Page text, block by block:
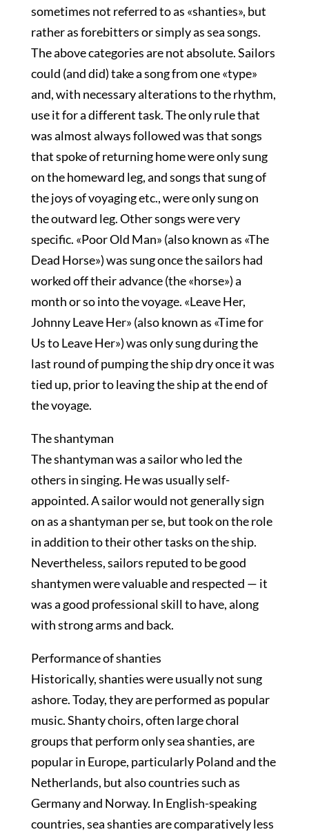
sometimes not referred to as «shanties», but
rather as forebitters or simply as sea songs.
The above categories are not absolute. Sailors
could (and did) take a song from one «type»
and, with necessary alterations to the rhythm,
use it for a different task. The only rule that
was almost always followed was that songs
that spoke of returning home were only sung
on the homeward leg, and songs that sung of
the joys of voyaging etc., were only sung on
the outward leg. Other songs were very
specific. «Poor Old Man» (also known as «The
Dead Horse») was sung once the sailors had
worked off their advance (the «horse») a
month or so into the voyage. «Leave Her,
Johnny Leave Her» (also known as «Time for
Us to Leave Her») was only sung during the
last round of pumping the ship dry once it was
tied up, prior to leaving the ship at the end of
the voyage.
The shantyman
The shantyman was a sailor who led the
others in singing. He was usually self-
appointed. A sailor would not generally sign
on as a shantyman per se, but took on the role
in addition to their other tasks on the ship.
Nevertheless, sailors reputed to be good
shantymen were valuable and respected — it
was a good professional skill to have, along
with strong arms and back.
Performance of shanties
Historically, shanties were usually not sung
ashore. Today, they are performed as popular
music. Shanty choirs, often large choral
groups that perform only sea shanties, are
popular in Europe, particularly Poland and the
Netherlands, but also countries such as
Germany and Norway. In English-speaking
countries, sea shanties are comparatively less
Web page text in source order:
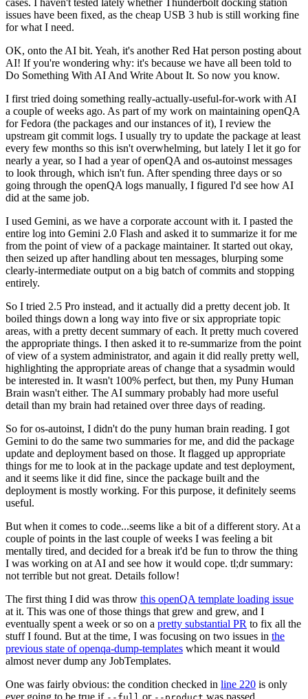
cases. I haven't tested lately whether Thunderbolt docking station
issues have been fixed, as the cheap USB 3 hub is still working fine
for what I need.
OK, onto the AI bit. Yeah, it's another Red Hat person posting about
AI! If you're wondering why: it's because we have all been told to
Do Something With AI And Write About It. So now you know.
I first tried doing something really-actually-useful-for-work with AI
a couple of weeks ago. As part of my work on maintaining openQA
for Fedora (the packages and our instances of it), I review the
upstream git commit logs. I usually try to update the package at least
every few months so this isn't overwhelming, but lately I let it go for
nearly a year, so I had a year of openQA and os-autoinst messages
to look through, which isn't fun. After spending three days or so
going through the openQA logs manually, I figured I'd see how AI
did at the same job.
I used Gemini, as we have a corporate account with it. I pasted the
entire log into Gemini 2.0 Flash and asked it to summarize it for me
from the point of view of a package maintainer. It started out okay,
then seized up after handling about ten messages, blurping some
clearly-intermediate output on a big batch of commits and stopping
entirely.
So I tried 2.5 Pro instead, and it actually did a pretty decent job. It
boiled things down a long way into five or six appropriate topic
areas, with a pretty decent summary of each. It pretty much covered
the appropriate things. I then asked it to re-summarize from the point
of view of a system administrator, and again it did really pretty well,
highlighting the appropriate areas of change that a sysadmin would
be interested in. It wasn't 100% perfect, but then, my Puny Human
Brain wasn't either. The AI summary probably had more useful
detail than my brain had retained over three days of reading.
So for os-autoinst, I didn't do the puny human brain reading. I got
Gemini to do the same two summaries for me, and did the package
update and deployment based on those. It flagged up appropriate
things for me to look at in the package update and test deployment,
and it seems like it did fine, since the package built and the
deployment is mostly working. For this purpose, it definitely seems
useful.
But when it comes to code...seems like a bit of a different story. At a
couple of points in the last couple of weeks I was feeling a bit
mentally tired, and decided for a break it'd be fun to throw the thing
I was working on at AI and see how it would cope. tl;dr summary:
not terrible but not great. Details follow!
The first thing I did was throw this openQA template loading issue
at it. This was one of those things that grew and grew, and I
eventually spent a week or so on a pretty substantial PR to fix all the
stuff I found. But at the time, I was focusing on two issues in the
previous state of openqa-dump-templates which meant it would
almost never dump any JobTemplates.
One was fairly obvious: the condition checked in line 220 is only
ever going to be true if
or was passed.
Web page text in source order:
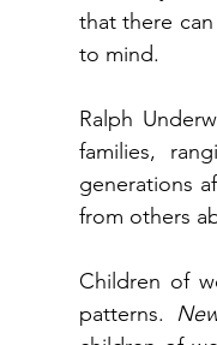
that there
to mind.
Ralph
families,
generations
from others
Children of
patterns.
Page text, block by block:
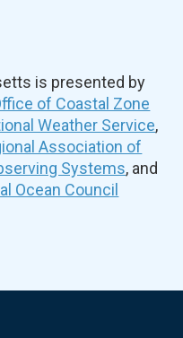
is presented by
of Coastal Zone
Weather Service,
Association of
Systems, and
Ocean Council
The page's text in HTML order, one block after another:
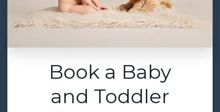
Book a Baby
and Toddler
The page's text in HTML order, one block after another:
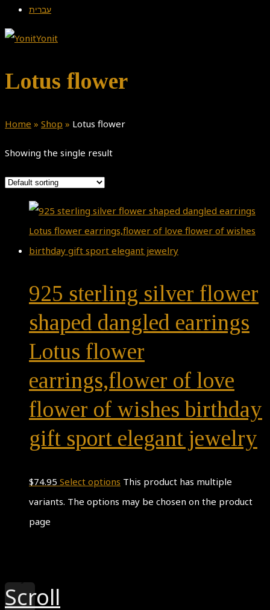
עברית
Lotus flower
Home » Shop » Lotus flower
Showing the single result
925 sterling silver flower
shaped dangled earrings
Lotus flower
earrings,flower of love
flower of wishes birthday
gift sport elegant jewelry
$74.95 Select options This product has multiple
variants. The options may be chosen on the product
page
Scroll
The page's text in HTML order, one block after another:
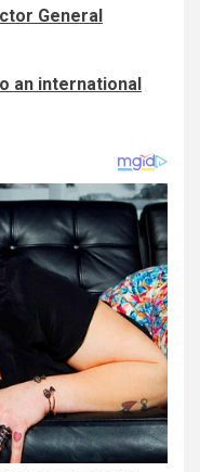
General
an international
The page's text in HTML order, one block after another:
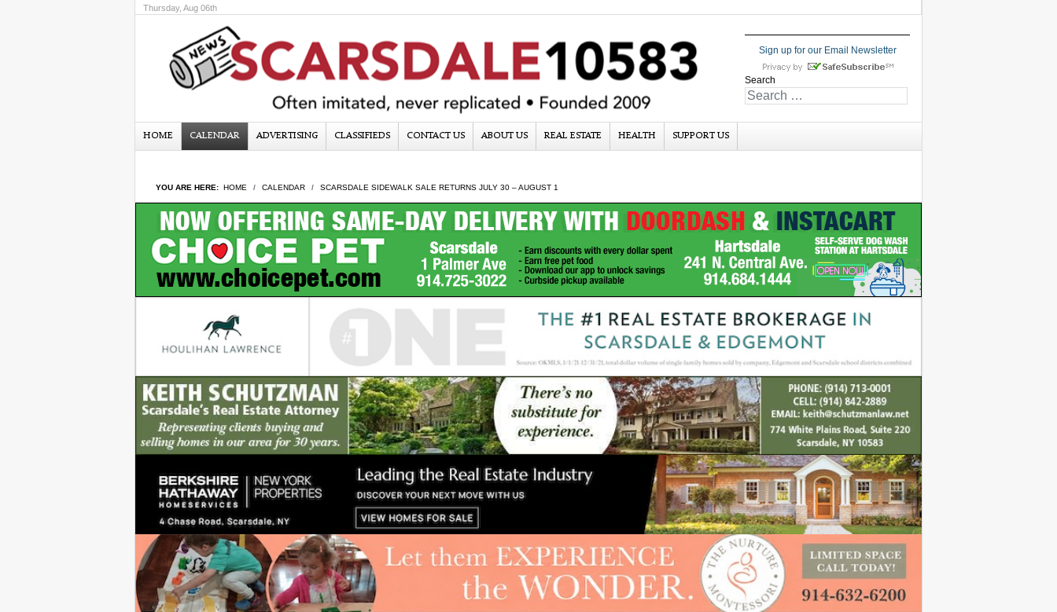
Thursday, Aug 06th
Sign up for our Email Newsletter
Search
HOME CALENDAR ADVERTISING CLASSIFIEDS CONTACT US ABOUT US REAL ESTATE HEALTH SUPPORT US
YOU ARE HERE: HOME CALENDAR SCARSDALE SIDEWALK SALE RETURNS JULY 30 – AUGUST 1
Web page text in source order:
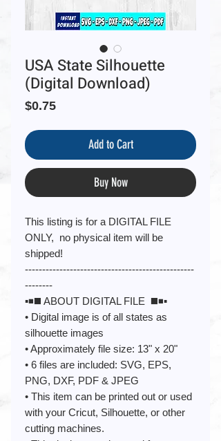
USA State Silhouette
(Digital Download)
$0.75Price
Add to Cart
Buy Now
This listing is for a DIGITAL FILE
ONLY, no physical item will be
shipped!
-------------------------------------------------
--------
▪️◾️◼️ ABOUT DIGITAL FILE ◼️◾️▪️
• Digital image is of all states as
silhouette images
• Approximately file size: 13" x 20"
• 6 files are included: SVG, EPS,
PNG, DXF, PDF & JPEG
• This item can be printed out or used
with your Cricut, Silhouette, or other
cutting machines.
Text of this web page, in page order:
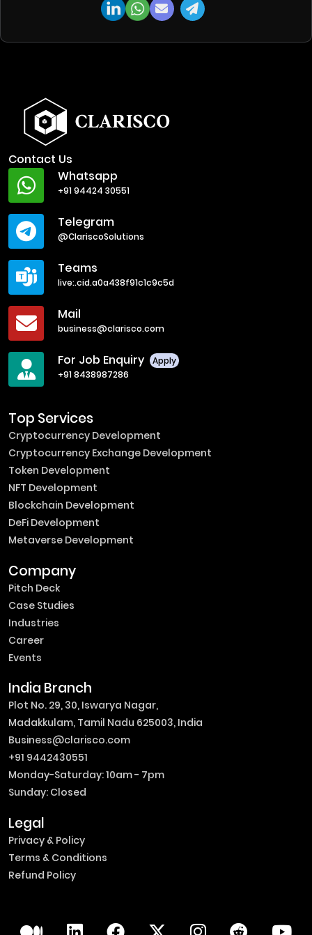
Contact Us
Whatsapp
+91 94424 30551
Telegram
@ClariscoSolutions
Teams
live:.cid.a0a438f91c1c9c5d
Mail
business@clarisco.com
For Job Enquiry
Apply
+91 8438987286
Top Services
Cryptocurrency Development
Cryptocurrency Exchange Development
Token Development
NFT Development
Blockchain Development
DeFi Development
Metaverse Development
Company
Pitch Deck
Case Studies
Industries
Career
Events
India Branch
Plot No. 29, 30, Iswarya Nagar,
Madakkulam, Tamil Nadu 625003, India
Business@clarisco.com
+91 9442430551
Monday-Saturday: 10am - 7pm
Sunday: Closed
Legal
Privacy & Policy
Terms & Conditions
Refund Policy

++++++++++++++++++++

- What the exercise asks:
Show the lines of the listing above with "actually".

- Exercise result:
I first tried doing something really-actually-useful-for-work with AI
So I tried 2.5 Pro instead, and it actually did a pretty decent job. It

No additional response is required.